Return all entries below exactly. Skip nothing.
# # # # #
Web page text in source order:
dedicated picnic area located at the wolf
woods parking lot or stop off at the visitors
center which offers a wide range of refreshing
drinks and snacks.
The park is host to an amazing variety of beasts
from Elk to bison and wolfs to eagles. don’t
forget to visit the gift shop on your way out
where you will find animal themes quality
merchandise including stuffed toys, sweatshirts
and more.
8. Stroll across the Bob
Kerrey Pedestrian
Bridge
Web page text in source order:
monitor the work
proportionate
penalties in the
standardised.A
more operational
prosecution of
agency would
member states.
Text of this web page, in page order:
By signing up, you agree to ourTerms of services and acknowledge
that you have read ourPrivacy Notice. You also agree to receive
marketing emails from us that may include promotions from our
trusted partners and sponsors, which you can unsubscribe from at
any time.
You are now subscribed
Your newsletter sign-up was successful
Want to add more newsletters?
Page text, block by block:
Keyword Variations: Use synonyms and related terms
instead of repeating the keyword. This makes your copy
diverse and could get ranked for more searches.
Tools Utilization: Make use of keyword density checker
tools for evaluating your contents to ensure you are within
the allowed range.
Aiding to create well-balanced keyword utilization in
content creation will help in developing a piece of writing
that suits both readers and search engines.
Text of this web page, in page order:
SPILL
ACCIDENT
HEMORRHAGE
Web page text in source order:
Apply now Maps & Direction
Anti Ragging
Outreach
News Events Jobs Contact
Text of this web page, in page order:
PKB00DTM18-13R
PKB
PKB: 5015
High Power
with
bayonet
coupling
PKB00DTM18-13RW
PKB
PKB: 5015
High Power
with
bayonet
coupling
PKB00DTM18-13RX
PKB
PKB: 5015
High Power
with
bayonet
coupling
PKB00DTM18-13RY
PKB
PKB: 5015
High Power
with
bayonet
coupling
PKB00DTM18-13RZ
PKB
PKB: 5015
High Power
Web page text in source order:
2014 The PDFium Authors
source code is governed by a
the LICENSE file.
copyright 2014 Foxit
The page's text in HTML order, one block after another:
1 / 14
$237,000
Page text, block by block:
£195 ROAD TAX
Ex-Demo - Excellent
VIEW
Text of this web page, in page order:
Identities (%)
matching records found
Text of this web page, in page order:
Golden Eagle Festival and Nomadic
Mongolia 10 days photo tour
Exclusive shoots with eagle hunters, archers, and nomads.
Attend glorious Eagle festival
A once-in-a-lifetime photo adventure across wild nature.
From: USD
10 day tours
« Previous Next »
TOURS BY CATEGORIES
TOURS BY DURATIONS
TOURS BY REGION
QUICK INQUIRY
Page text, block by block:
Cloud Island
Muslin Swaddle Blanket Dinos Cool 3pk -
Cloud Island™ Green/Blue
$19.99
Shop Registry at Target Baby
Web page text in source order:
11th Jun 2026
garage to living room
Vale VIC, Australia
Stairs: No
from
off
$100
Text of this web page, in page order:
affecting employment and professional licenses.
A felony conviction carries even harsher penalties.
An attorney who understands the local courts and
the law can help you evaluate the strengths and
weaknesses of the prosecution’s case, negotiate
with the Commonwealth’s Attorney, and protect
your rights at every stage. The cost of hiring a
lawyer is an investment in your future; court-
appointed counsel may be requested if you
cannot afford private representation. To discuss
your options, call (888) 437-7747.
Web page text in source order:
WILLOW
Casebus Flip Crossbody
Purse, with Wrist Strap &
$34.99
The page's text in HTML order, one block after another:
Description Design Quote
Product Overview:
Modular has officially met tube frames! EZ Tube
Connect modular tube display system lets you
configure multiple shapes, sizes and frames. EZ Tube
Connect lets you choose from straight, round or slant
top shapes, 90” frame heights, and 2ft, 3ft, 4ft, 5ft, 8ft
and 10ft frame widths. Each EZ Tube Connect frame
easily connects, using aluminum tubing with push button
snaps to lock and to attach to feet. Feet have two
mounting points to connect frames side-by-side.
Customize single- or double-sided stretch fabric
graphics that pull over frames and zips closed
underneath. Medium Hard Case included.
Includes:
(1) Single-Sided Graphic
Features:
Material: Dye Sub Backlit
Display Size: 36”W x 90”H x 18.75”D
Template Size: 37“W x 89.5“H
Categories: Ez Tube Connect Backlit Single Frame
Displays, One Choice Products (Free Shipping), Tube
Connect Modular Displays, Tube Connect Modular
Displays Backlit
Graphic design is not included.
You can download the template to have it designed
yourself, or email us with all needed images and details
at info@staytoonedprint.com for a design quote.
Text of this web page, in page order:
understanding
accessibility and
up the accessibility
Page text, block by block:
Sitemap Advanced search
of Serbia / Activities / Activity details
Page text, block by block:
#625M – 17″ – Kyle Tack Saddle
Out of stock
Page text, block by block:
# # # # #
→ **TASK ANSWER**
Web page text in source order:
dedicated picnic area located at the wolf
woods parking lot or stop off at the visitors
center which offers a wide range of refreshing
drinks and snacks.
The park is host to an amazing variety of beasts
from Elk to bison and wolfs to eagles. don’t
forget to visit the gift shop on your way out
where you will find animal themes quality
merchandise including stuffed toys, sweatshirts
and more.
8. Stroll across the Bob
Kerrey Pedestrian
Bridge
Web page text in source order:
monitor the work
proportionate
penalties in the
standardised.A
more operational
prosecution of
agency would
member states.
Text of this web page, in page order:
By signing up, you agree to ourTerms of services and acknowledge
that you have read ourPrivacy Notice. You also agree to receive
marketing emails from us that may include promotions from our
trusted partners and sponsors, which you can unsubscribe from at
any time.
You are now subscribed
Your newsletter sign-up was successful
Want to add more newsletters?
Page text, block by block:
Keyword Variations: Use synonyms and related terms
instead of repeating the keyword. This makes your copy
diverse and could get ranked for more searches.
Tools Utilization: Make use of keyword density checker
tools for evaluating your contents to ensure you are within
the allowed range.
Aiding to create well-balanced keyword utilization in
content creation will help in developing a piece of writing
that suits both readers and search engines.
Text of this web page, in page order:
SPILL
ACCIDENT
HEMORRHAGE
Web page text in source order:
Apply now Maps & Direction
Anti Ragging
Outreach
News Events Jobs Contact
Text of this web page, in page order:
PKB00DTM18-13R
PKB
PKB: 5015
High Power
with
bayonet
coupling
PKB00DTM18-13RW
PKB
PKB: 5015
High Power
with
bayonet
coupling
PKB00DTM18-13RX
PKB
PKB: 5015
High Power
with
bayonet
coupling
PKB00DTM18-13RY
PKB
PKB: 5015
High Power
with
bayonet
coupling
PKB00DTM18-13RZ
PKB
PKB: 5015
High Power
Web page text in source order:
2014 The PDFium Authors
source code is governed by a
the LICENSE file.
copyright 2014 Foxit
The page's text in HTML order, one block after another:
1 / 14
$237,000
Page text, block by block:
£195 ROAD TAX
Ex-Demo - Excellent
VIEW
Text of this web page, in page order:
Identities (%)
matching records found
Text of this web page, in page order:
Golden Eagle Festival and Nomadic
Mongolia 10 days photo tour
Exclusive shoots with eagle hunters, archers, and nomads.
Attend glorious Eagle festival
A once-in-a-lifetime photo adventure across wild nature.
From: USD
10 day tours
« Previous Next »
TOURS BY CATEGORIES
TOURS BY DURATIONS
TOURS BY REGION
QUICK INQUIRY
Page text, block by block:
Cloud Island
Muslin Swaddle Blanket Dinos Cool 3pk -
Cloud Island™ Green/Blue
$19.99
Shop Registry at Target Baby
Web page text in source order:
11th Jun 2026
garage to living room
Vale VIC, Australia
Stairs: No
from
off
$100
Text of this web page, in page order:
affecting employment and professional licenses.
A felony conviction carries even harsher penalties.
An attorney who understands the local courts and
the law can help you evaluate the strengths and
weaknesses of the prosecution’s case, negotiate
with the Commonwealth’s Attorney, and protect
your rights at every stage. The cost of hiring a
lawyer is an investment in your future; court-
appointed counsel may be requested if you
cannot afford private representation. To discuss
your options, call (888) 437-7747.
Web page text in source order:
WILLOW
Casebus Flip Crossbody
Purse, with Wrist Strap &
$34.99
The page's text in HTML order, one block after another:
Description Design Quote
Product Overview:
Modular has officially met tube frames! EZ Tube
Connect modular tube display system lets you
configure multiple shapes, sizes and frames. EZ Tube
Connect lets you choose from straight, round or slant
top shapes, 90” frame heights, and 2ft, 3ft, 4ft, 5ft, 8ft
and 10ft frame widths. Each EZ Tube Connect frame
easily connects, using aluminum tubing with push button
snaps to lock and to attach to feet. Feet have two
mounting points to connect frames side-by-side.
Customize single- or double-sided stretch fabric
graphics that pull over frames and zips closed
underneath. Medium Hard Case included.
Includes:
(1) Single-Sided Graphic
Features:
Material: Dye Sub Backlit
Display Size: 36”W x 90”H x 18.75”D
Template Size: 37“W x 89.5“H
Categories: Ez Tube Connect Backlit Single Frame
Displays, One Choice Products (Free Shipping), Tube
Connect Modular Displays, Tube Connect Modular
Displays Backlit
Graphic design is not included.
You can download the template to have it designed
yourself, or email us with all needed images and details
at info@staytoonedprint.com for a design quote.
Text of this web page, in page order:
understanding
accessibility and
up the accessibility
Page text, block by block:
Sitemap Advanced search
of Serbia / Activities / Activity details
Page text, block by block:
#625M – 17″ – Kyle Tack Saddle
Out of stock
Page text, block by block:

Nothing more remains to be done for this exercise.